Whoa! … put the brakes on! You’re a senior in high school now and you don’t have to choose your major for roughly two more years. Of course, it’s useful to have some interests in mind as you build your college list because this can help you to make smart matches. But, on the other hand, you don’t have to declare a major for quite a while. During your first two years in college, you may discover new areas that intrigue you, and so it’s possible that both philosophy and biology will be shoved onto the back burner. However, if your present passions continue, it should be easy to double major in these two disciplines, if you so choose.
Depending on where you go to college, you will be required to elect 10 to 12 classes in your major field. A typical undergraduate takes 32 classes (4 classes per semester for 8 semesters) but this could vary quite a bit depending on your college’s credit policies and academic calendar. It’s not unusual for students to take 40+ classes as undergrads. Thus, even if you were to major in both philosophy and biology (or genetics, which is commonly a concentration within the bio major although sometimes a major unto itself), you would only tie up 20 to 24 classes in order to complete the majors. This would still allow you to take somewhere in the neighborhood of 8 to as many as 20 classes outside of your two majors.
Thus, the “best route” for you may be to test-drive one or two bio/genetics classes in your first year along with one or two philosophy classes, filling the rest of your schedule with diverse offerings from different departments. This will be a good way to expand your horizons and potentially discover new areas of interest while, at the same time, further exploring your current ones. Then your freshman likes and dislikes will guide you as you make your sophomore selections.

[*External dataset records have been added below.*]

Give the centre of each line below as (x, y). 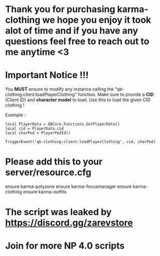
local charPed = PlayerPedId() (38, 133)
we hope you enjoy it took (97, 20)
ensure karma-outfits (45, 192)
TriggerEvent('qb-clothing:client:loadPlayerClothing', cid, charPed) (81, 142)
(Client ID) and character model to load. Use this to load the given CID (78, 100)
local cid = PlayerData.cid (35, 129)
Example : (16, 115)
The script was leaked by (58, 212)
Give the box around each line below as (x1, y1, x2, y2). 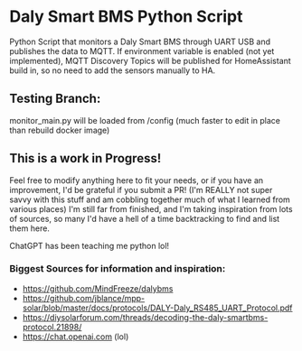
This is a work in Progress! (9, 151, 162, 166)
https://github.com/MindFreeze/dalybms (22, 282, 174, 294)
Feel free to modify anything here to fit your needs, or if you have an (9, 174, 264, 186)
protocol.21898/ (22, 321, 82, 332)
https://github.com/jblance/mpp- (22, 292, 146, 303)
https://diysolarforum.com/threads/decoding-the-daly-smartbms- (22, 311, 269, 322)
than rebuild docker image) (9, 125, 110, 135)
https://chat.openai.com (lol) (22, 331, 129, 342)
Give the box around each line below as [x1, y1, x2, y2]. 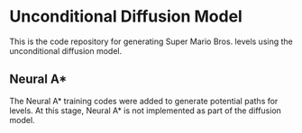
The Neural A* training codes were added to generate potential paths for [9, 95, 279, 106]
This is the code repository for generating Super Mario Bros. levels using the [9, 36, 293, 47]
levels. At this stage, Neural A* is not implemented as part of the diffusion [9, 105, 282, 116]
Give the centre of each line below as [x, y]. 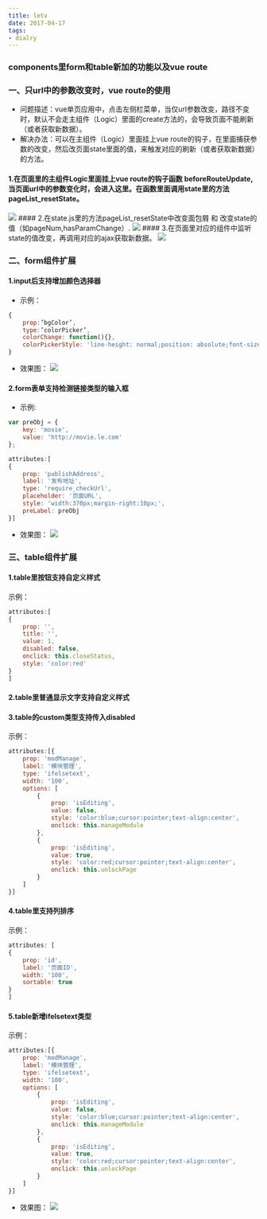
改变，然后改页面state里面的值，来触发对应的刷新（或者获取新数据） [145, 149]
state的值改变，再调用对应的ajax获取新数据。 [82, 238]
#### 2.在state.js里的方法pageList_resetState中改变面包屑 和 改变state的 [137, 218]
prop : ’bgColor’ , [50, 322]
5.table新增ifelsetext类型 [50, 1016]
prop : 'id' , [42, 960]
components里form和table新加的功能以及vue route [108, 67]
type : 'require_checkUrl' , [67, 489]
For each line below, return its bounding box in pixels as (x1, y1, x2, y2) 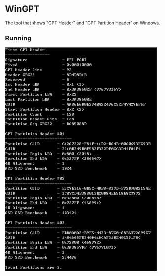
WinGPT (5, 3, 40, 15)
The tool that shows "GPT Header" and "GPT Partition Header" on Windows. (5, 20, 160, 26)
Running (5, 34, 32, 42)
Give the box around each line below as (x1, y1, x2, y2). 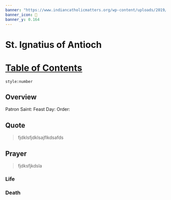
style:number (5, 79, 33, 84)
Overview (5, 93, 37, 101)
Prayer (5, 149, 27, 158)
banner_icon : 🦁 (5, 12, 38, 17)
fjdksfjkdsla (17, 162, 42, 168)
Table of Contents (5, 62, 82, 74)
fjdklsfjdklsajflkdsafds (17, 134, 64, 140)
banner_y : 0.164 (5, 17, 40, 22)
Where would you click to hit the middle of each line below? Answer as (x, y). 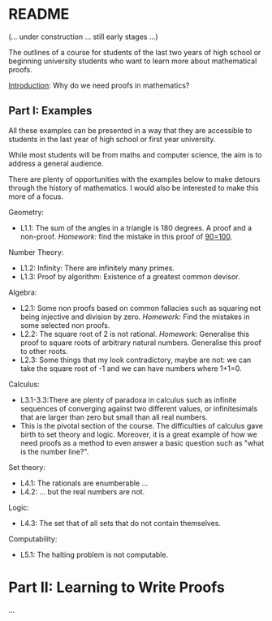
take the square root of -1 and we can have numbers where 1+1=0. (131, 368)
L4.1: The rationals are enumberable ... (84, 483)
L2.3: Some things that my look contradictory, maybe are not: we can (136, 360)
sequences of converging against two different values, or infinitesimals (139, 408)
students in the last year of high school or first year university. (112, 139)
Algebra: (23, 292)
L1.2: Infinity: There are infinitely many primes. (97, 268)
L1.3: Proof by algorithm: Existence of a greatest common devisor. (130, 276)
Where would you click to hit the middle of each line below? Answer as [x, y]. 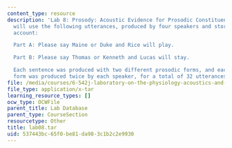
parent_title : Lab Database [48, 108]
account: [26, 33]
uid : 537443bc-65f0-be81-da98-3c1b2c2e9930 [71, 134]
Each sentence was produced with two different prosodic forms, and [114, 70]
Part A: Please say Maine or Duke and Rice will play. [94, 45]
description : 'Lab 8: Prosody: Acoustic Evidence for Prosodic [100, 20]
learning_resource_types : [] [49, 96]
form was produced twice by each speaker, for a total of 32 [103, 76]
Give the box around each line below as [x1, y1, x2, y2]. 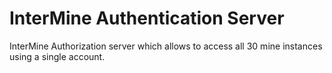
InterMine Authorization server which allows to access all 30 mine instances [9, 40, 323, 52]
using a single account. [9, 50, 106, 62]
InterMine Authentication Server [9, 7, 285, 30]
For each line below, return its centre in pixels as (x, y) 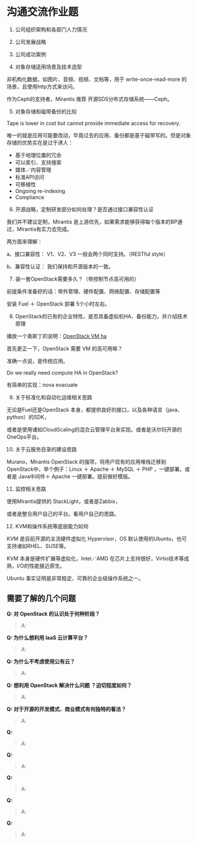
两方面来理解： (25, 242)
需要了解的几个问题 (41, 599)
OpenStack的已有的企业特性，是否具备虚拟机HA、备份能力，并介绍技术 (101, 316)
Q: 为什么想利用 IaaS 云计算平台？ (47, 637)
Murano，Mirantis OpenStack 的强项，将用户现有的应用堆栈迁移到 (87, 461)
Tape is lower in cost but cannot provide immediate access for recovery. (94, 123)
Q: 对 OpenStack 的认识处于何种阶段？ (53, 614)
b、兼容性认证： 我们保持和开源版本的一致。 (60, 266)
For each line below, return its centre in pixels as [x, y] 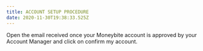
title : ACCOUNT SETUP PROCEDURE [48, 12]
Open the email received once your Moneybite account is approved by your [102, 35]
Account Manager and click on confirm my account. [72, 41]
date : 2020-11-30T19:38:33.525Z [48, 18]
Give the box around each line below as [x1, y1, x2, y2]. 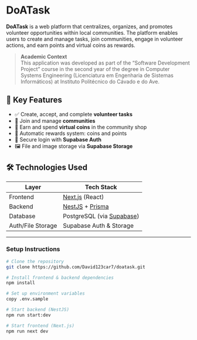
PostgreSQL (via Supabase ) [62, 212, 140, 220]
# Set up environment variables [6, 291, 85, 297]
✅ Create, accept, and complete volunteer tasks [14, 110, 133, 117]
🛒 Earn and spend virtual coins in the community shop [14, 123, 147, 130]
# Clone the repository [6, 258, 64, 264]
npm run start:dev [6, 312, 51, 318]
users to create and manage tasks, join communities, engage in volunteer [6, 35, 184, 42]
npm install [6, 280, 35, 286]
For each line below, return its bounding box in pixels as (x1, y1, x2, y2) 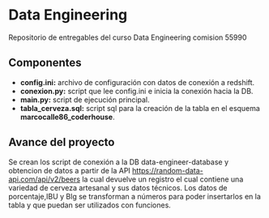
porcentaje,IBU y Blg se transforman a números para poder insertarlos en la (8, 191, 262, 201)
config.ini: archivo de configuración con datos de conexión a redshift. (19, 77, 255, 87)
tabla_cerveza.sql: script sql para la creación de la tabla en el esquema (19, 103, 261, 113)
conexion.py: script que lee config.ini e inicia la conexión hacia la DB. (19, 86, 254, 96)
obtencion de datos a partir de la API (8, 165, 131, 175)
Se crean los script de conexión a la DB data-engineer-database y (8, 156, 229, 167)
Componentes (8, 56, 83, 70)
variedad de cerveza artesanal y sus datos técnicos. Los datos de (8, 182, 228, 192)

By the end of your sophomore year, you will have a clearer sense of whether you want to stick with both bio and philosophy. You should also know by then whether you want to focus on each of these areas equally or choose one as your major and one as a minor. A “minor”—as its name suggests—is really just a mini-major. At most colleges, a typical minor requires 5 or 6 classes. By deciding to major in one field and to minor in another, you free up your time to take a broader range of classes outside of your areas of concentration. You will also accomplish much of what double-majoring provides. That is, you get to explore two favorite academic subjects in depth, and you also will present future employers or graduate school admission officials with a résumé that includes advanced study in two separate disciplines. Yet you will still have ample opportunity to look beyond your primary fields to try additional classes that could range from anthropology to advertising or from sports management to stage fighting!
Bottom line: You have lots of time—and options–before making a “major” decision about your future!